Kroatien und Ungarn werden ihre Gaspipeline-Netze zusammenschließen. Der Vertrag über den Bau einer entsprechenden Erdgas-Verbindungsleitung ist von dem ungarischen Betreiber FGSZ und dem kroatischen Gasversorger Plinacroa unterzeichnet worden. Die Arbeiten sollen Ende 2010 abgeschlossen sein. Der Probebetrieb soll 2011 aufgenommen werden. Der Vertrag hat ein Auftragsvolumen von rund 395 Millionen Euro. Das 298 Kilometer lange Verbindungsstück soll zwischen dem südungarischen Varosfold und dem nordkroatischen Slobodnica gebaut werden. Bisher hat Kroatien nur eine Gaspipeline von Zagreb bis Rogatec an der slowenischen Grenze. Dadurch wird Kroatien mit den Gasleitungsnetzen Sloweniens, Österreichs und der Slowakei verbunden.

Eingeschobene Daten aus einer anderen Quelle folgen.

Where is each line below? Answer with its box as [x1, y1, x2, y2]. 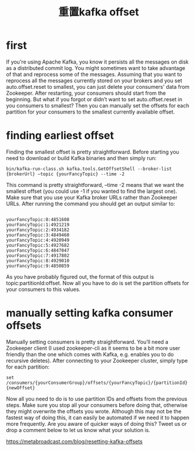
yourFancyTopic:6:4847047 [6, 248, 69, 253]
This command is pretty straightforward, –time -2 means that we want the [6, 181, 184, 188]
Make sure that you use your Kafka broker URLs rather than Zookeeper [6, 193, 178, 201]
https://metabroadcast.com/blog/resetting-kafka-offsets [6, 437, 143, 445]
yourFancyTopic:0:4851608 [6, 216, 69, 222]
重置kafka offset [58, 5, 139, 19]
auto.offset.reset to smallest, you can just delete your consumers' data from [6, 83, 190, 90]
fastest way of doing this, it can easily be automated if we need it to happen [6, 414, 190, 421]
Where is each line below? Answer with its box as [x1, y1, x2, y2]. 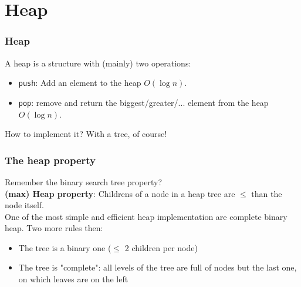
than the [251, 187, 282, 199]
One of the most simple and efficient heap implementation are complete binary [5, 210, 288, 222]
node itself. [5, 199, 44, 211]
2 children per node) [124, 241, 198, 253]
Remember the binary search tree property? [5, 175, 163, 188]
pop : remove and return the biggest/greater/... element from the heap [18, 96, 269, 108]
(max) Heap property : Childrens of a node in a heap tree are [5, 187, 235, 199]
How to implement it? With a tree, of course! [5, 128, 167, 140]
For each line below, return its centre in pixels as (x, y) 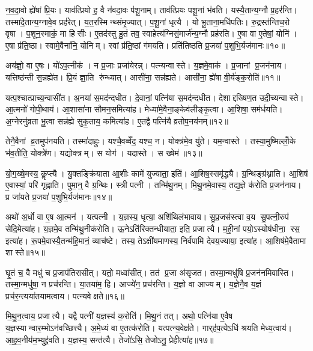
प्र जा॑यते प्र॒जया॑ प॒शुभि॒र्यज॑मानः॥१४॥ (59, 196)
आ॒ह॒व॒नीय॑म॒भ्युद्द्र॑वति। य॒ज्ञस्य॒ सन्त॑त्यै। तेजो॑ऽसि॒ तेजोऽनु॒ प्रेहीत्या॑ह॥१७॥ (110, 339)
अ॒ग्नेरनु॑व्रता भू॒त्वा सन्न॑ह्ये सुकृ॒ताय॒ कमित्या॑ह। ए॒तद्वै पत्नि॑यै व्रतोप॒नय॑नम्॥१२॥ (117, 121)
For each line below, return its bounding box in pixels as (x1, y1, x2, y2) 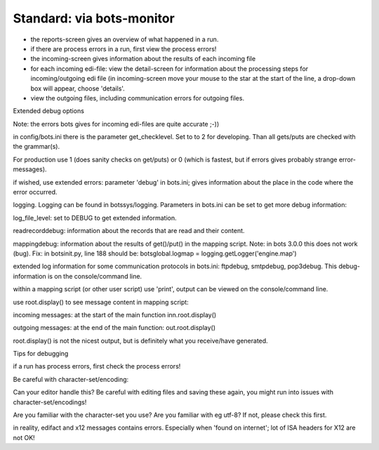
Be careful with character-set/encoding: (13, 375, 129, 383)
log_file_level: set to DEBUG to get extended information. (13, 213, 177, 222)
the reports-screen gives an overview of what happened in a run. (30, 35, 219, 44)
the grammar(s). (13, 143, 60, 151)
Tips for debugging (13, 350, 69, 358)
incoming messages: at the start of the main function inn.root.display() (13, 310, 217, 319)
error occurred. (13, 188, 58, 197)
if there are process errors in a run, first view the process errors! (30, 44, 217, 53)
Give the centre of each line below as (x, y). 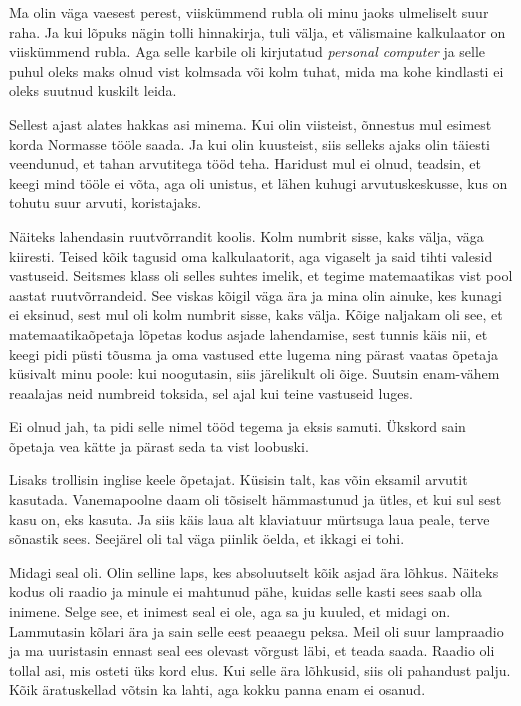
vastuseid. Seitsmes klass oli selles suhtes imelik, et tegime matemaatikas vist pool (261, 275)
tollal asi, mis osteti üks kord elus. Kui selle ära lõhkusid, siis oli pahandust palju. (260, 669)
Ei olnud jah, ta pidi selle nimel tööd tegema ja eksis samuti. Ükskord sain (237, 426)
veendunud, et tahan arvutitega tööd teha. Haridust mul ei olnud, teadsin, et (245, 163)
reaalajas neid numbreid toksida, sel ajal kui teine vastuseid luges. (211, 392)
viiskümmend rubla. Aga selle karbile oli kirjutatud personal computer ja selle (247, 51)
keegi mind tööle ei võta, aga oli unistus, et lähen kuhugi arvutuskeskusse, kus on (258, 182)
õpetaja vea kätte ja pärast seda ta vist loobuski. (159, 445)

Anschluss an internationale Leitungssysteme

Der Verwaltungsratsvorsitzende von Plinacroa, Branko Radosevic, sagte: „Mit dieser Erdgasleitung werden Anschlüsse auch an große Leitungssysteme bzw. an Megaprojekte möglich wie an die geplante Nabucco-Pipeline, durch die Erdgas aus dem Kaspischen Raum und dem Iran in die Region transportiert werden soll.“ Über diese Versorgungsleitung habe Kroatien auch Zugang zu russischem Erdgas und zu unterirdischen Erdgasspeichern in Ungarn. Das Nachbarland und die übrigen mitteleuropäischen Länder könnten im Gegenzug mit Erdgas aus Kroatien versorgt werden, wenn das in der Nordadria geplante Flüssiggasterminal (LNG-Terminal) fertiggestellt wäre, sagte Radosevic.

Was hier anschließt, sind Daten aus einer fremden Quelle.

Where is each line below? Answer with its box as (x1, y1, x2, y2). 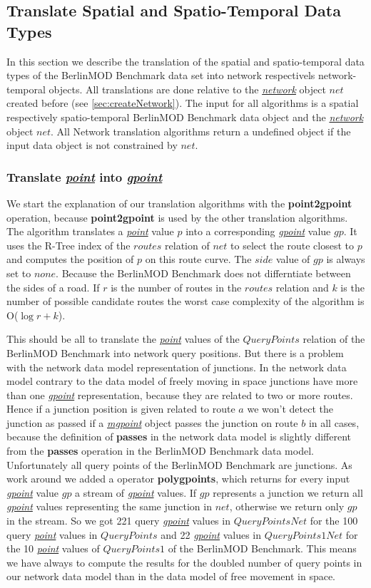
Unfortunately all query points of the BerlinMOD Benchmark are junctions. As (6, 457, 352, 472)
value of (275, 252, 310, 267)
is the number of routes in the (111, 279, 242, 294)
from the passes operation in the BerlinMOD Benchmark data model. (6, 443, 314, 458)
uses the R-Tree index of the (6, 237, 131, 252)
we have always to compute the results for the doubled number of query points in (6, 555, 362, 569)
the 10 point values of (6, 541, 100, 556)
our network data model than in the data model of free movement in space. (6, 569, 336, 584)
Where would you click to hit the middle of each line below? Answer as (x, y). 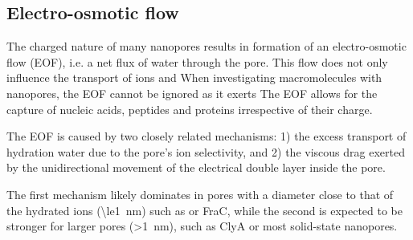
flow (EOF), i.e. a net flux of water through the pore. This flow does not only (197, 61)
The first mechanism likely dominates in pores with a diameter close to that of (200, 194)
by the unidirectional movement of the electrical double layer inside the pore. (196, 167)
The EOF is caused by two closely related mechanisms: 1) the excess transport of (206, 136)
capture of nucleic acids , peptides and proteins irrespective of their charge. (190, 109)
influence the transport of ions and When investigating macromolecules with (194, 77)
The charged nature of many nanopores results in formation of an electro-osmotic (206, 46)
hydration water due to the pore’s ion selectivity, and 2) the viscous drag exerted (206, 151)
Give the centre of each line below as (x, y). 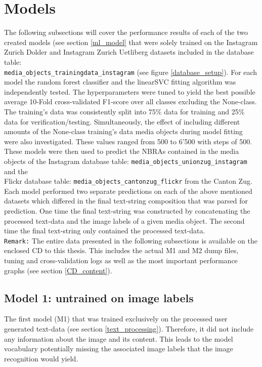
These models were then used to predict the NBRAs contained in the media (122, 151)
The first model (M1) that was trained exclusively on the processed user (116, 319)
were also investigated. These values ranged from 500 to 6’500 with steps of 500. (128, 141)
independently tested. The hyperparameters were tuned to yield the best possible (130, 91)
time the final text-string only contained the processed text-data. (105, 231)
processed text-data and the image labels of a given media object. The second (124, 220)
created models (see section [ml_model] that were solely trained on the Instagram (131, 42)
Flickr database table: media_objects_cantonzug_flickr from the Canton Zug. (128, 181)
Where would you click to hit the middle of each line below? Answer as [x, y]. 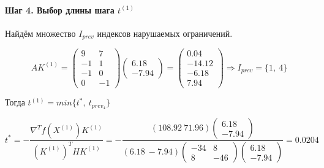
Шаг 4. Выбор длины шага [60, 10]
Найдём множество [40, 33]
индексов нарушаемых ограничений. [165, 33]
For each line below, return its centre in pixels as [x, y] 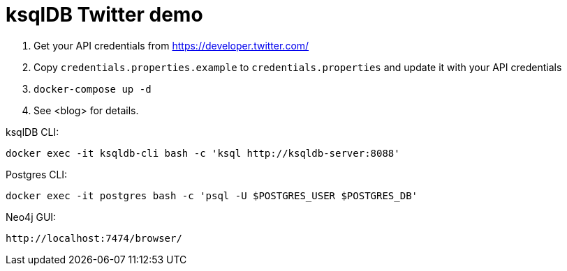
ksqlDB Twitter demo [104, 15]
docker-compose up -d [93, 89]
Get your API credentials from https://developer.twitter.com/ [171, 45]
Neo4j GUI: [31, 217]
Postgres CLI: [37, 174]
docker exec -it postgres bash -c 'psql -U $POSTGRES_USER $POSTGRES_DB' [212, 195]
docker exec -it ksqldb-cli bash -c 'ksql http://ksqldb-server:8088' [203, 153]
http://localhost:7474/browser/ [94, 238]
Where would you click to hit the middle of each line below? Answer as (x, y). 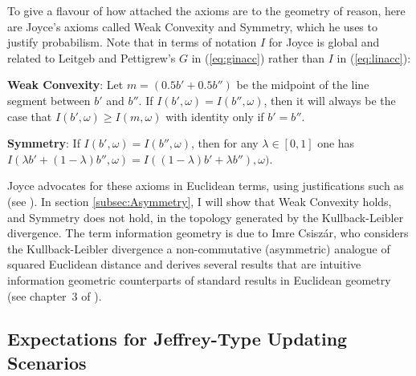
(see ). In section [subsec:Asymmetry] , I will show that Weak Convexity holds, (200, 201)
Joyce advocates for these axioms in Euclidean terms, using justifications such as (206, 186)
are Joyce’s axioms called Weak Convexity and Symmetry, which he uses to (192, 26)
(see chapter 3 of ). (55, 295)
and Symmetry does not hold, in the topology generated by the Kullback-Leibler (206, 217)
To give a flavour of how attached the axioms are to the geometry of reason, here (206, 10)
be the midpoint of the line (303, 85)
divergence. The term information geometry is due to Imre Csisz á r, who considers (208, 233)

Flüssiggasterminal auf Krk

Das Flüssiggasterminal soll laut kroatischer Energiestrategie eine Kapazität von rund 15 Milliarden Kubikmeter im Jahr haben. Der Standort auf der nordadriatischen Insel Krk eignet sich wegen seines ausgeprägten natürlichen Tiefgangs gut als Verladepunkt für große Schiffe. Zudem ist die geografische Lage für den Transit von nordafrikanischem oder arabischem Flüssiggas ins europäische Binnenland günstig. Ein Schiff aus dem Suez-Kanal und dem östlichen Mittelmeerraum erreicht Kroatiens nördliche Küste bis zu sechs Tage früher als die großen Nordseehäfen.

Zur Umsetzung des Vorhabens hat sich eine Gesellschaft gebildet, an der unter anderem auch die deutschen Energieversorger RWE und E.ON beteiligt sind. Für Plinacroa, das auf der kroatischen Seite 88 Kilometer der Erdgaspipeline bauen wird, ist dies das wichtigste Projekt in den kommenden Jahren.

Mehr Unabhängigkeit angestrebt

FGSZ-Chef Janos Zsuga sagte anlässlich der Unterzeichnung, dies sei ein historischer Vertrag, der die Energiesysteme beider Länder verändern werde. Die geplante Gasleitung zwischen Ungarn und Kroatien hat eine Kapazität von 6,5 Milliarden Kubikmetern Gas pro Jahr.

Kroatien und Ungarn wollen durch die Verbindung der Gasnetze und die Anbindung an das Flüssiggasterminal ihre Energieversorgung diversifizieren, um so die Energieversorgung zu verbessern. Gleichzeitig soll dadurch die Abhängigkeit von Gaslieferungen aus Russland verringert werden. Ein entsprechendes Abkommen zur Zusammenarbeit im Energiebereich wurde zwischen Budapest und Zagreb 2006 geschlossen.